Why Two CAD Kernels Should Agree on the Same Sketch — and How NeuroCAD Verifies It

The most boring object in CAD — a closed 2D profile — is also the place where modern kernels quietly diverge. Here is how NeuroCAD makes that divergence impossible.

The failure mode you have probably seen

Open your favourite parametric CAD package. Draw a rectangle. Add a fillet to one corner with a 2 mm radius. Constrain it. Extrude it 10 mm.

It works.
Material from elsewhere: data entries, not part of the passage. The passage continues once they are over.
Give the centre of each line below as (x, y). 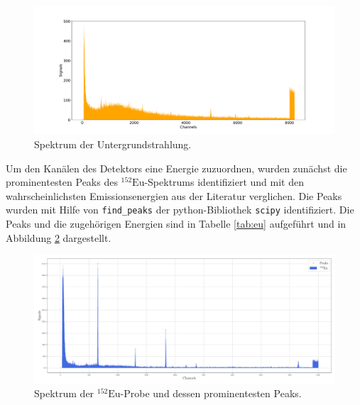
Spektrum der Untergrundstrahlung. (113, 144)
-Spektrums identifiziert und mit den (224, 182)
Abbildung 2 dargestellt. (59, 237)
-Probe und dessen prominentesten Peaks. (211, 393)
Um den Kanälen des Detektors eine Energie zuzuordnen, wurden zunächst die (176, 168)
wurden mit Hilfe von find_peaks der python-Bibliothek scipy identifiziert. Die (180, 210)
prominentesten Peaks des (62, 182)
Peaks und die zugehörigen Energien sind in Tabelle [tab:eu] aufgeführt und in (176, 223)
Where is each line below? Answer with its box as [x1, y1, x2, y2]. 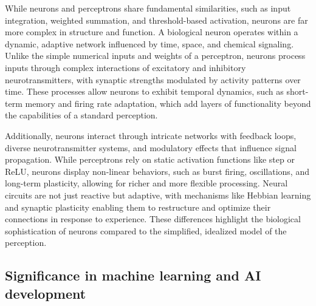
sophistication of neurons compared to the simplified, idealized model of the [5, 224, 287, 237]
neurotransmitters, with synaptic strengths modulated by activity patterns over [5, 73, 301, 86]
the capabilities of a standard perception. [5, 109, 158, 121]
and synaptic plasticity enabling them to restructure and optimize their [5, 200, 271, 213]
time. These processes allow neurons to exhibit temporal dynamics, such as [5, 85, 284, 98]
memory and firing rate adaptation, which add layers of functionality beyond [25, 97, 311, 109]
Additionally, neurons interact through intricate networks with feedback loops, [5, 129, 297, 141]
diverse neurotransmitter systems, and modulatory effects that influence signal [5, 141, 297, 154]
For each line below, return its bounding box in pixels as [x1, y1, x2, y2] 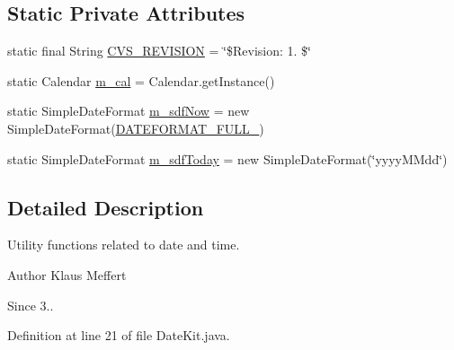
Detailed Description [7, 193, 204, 221]
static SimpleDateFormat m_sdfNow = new [7, 101, 250, 120]
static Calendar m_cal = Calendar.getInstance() [7, 71, 275, 90]
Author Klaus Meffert [7, 265, 127, 284]
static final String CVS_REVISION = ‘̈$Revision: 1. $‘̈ [7, 41, 311, 60]
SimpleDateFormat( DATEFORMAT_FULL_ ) [7, 118, 264, 137]
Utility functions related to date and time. [7, 235, 240, 254]
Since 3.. [7, 295, 54, 314]
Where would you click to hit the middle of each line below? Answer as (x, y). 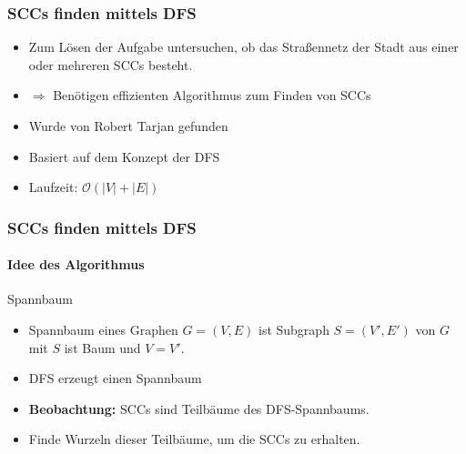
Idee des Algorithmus (76, 264)
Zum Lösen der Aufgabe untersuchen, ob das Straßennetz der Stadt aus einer (243, 47)
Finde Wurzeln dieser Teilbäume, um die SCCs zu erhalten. (194, 439)
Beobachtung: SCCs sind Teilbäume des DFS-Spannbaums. (199, 408)
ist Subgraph (294, 330)
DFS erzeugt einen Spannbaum (115, 378)
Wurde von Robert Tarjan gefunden (128, 126)
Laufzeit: (53, 187)
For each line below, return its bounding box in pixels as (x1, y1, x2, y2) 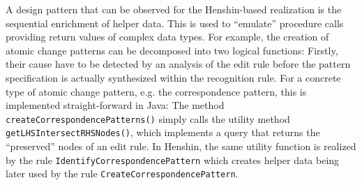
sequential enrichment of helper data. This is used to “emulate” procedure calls (6, 15, 344, 30)
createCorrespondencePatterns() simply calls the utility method (6, 111, 290, 126)
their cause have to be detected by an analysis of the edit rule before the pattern (6, 57, 351, 71)
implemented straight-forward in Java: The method (6, 98, 225, 112)
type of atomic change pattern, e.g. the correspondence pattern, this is (6, 84, 307, 98)
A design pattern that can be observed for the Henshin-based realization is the (6, 2, 342, 16)
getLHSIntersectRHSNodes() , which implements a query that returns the (6, 125, 320, 140)
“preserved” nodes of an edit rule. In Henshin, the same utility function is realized (6, 139, 356, 154)
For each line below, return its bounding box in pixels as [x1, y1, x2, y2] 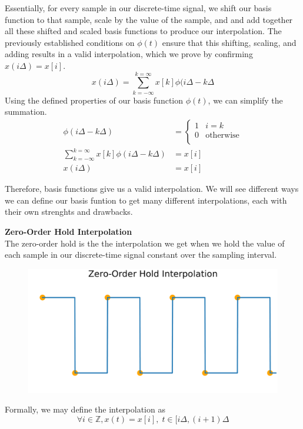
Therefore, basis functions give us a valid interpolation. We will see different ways [5, 182, 299, 195]
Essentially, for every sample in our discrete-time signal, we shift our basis [5, 2, 272, 14]
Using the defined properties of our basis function [5, 94, 184, 106]
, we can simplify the [208, 94, 283, 106]
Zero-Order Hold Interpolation [5, 225, 132, 238]
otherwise [205, 131, 239, 140]
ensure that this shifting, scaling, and [162, 36, 297, 48]
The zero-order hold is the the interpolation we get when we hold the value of [5, 237, 285, 249]
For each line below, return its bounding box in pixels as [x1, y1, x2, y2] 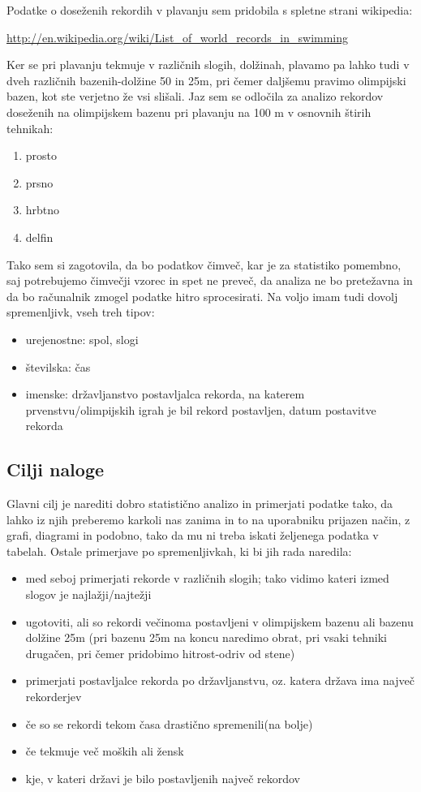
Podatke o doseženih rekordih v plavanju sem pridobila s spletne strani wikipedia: [6, 2, 413, 18]
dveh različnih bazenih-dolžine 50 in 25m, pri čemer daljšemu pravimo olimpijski [6, 71, 406, 88]
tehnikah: [6, 119, 54, 136]
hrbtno [25, 201, 60, 218]
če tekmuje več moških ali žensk [25, 742, 184, 760]
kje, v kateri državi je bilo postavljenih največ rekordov [25, 769, 301, 786]
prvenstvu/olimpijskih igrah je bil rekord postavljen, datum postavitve [25, 401, 376, 418]
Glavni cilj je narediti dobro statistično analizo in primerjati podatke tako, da [6, 495, 393, 512]
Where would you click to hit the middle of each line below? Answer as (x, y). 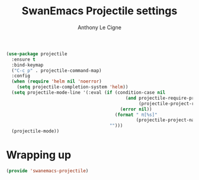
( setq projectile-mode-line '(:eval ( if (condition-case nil (89, 93)
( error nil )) (136, 109)
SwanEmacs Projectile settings (99, 11)
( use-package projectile (37, 54)
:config (21, 76)
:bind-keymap (28, 65)
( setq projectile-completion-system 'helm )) (73, 87)
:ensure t (23, 59)
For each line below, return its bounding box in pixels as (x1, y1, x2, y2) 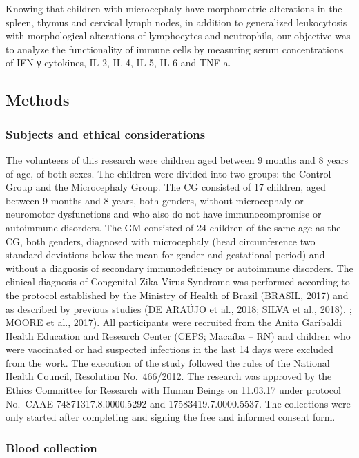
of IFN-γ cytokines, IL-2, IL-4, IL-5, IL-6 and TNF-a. (6, 55, 231, 70)
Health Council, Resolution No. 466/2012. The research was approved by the (6, 369, 332, 383)
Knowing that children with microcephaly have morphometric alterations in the (6, 1, 342, 15)
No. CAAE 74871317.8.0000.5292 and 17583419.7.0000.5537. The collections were (6, 396, 351, 410)
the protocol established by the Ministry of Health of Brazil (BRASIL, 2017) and (6, 287, 349, 302)
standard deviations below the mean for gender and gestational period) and (6, 247, 325, 262)
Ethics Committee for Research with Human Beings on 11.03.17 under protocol (6, 383, 341, 397)
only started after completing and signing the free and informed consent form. (6, 410, 336, 424)
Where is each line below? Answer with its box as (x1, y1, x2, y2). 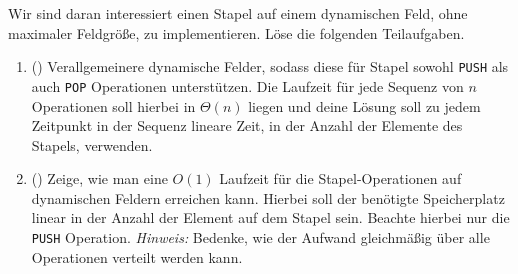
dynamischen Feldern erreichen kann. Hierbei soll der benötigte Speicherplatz (31, 187, 505, 208)
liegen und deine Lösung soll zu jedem (248, 95, 481, 116)
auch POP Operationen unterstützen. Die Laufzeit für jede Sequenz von (31, 75, 464, 96)
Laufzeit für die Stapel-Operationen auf (219, 168, 462, 189)
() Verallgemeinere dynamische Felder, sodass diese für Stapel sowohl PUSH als (31, 56, 509, 77)
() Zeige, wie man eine (31, 168, 168, 189)
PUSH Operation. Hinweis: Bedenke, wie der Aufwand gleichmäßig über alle (31, 227, 490, 248)
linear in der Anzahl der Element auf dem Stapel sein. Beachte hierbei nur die (31, 207, 510, 228)
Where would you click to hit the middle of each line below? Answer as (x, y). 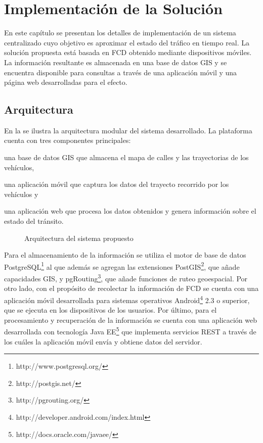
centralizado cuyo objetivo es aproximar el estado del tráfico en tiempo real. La (127, 42)
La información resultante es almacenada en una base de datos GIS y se (116, 62)
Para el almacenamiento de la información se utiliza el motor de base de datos (125, 255)
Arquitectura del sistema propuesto (79, 238)
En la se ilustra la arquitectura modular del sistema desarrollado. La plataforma (128, 130)
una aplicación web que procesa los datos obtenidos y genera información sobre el (130, 211)
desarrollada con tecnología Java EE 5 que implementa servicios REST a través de (130, 331)
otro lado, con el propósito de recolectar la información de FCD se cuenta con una (131, 288)

It always works.

Now try this: take the same sketch, change the rectangle dimension by 0.1 mm, hit “update”. On a small fraction of edits — somewhere between 0.5% and 5% depending on the kernel — the extrusion will look correct in the viewport but produce a body whose mass is off by a fraction of a percent, whose face count flickers between 5 and 6, or whose downstream fillet rolls into a corner that wasn’t there a second ago.

This is not a bug in the sketcher. The sketcher solved its constraints correctly. It is not a bug in the extrusion either. The extrusion did exactly what it was told. The bug lives in the gap between two internal representations of the same closed curve — and almost no published CAD system tests that gap directly.

NeuroCAD does. It is one of the things we think is genuinely new about the platform.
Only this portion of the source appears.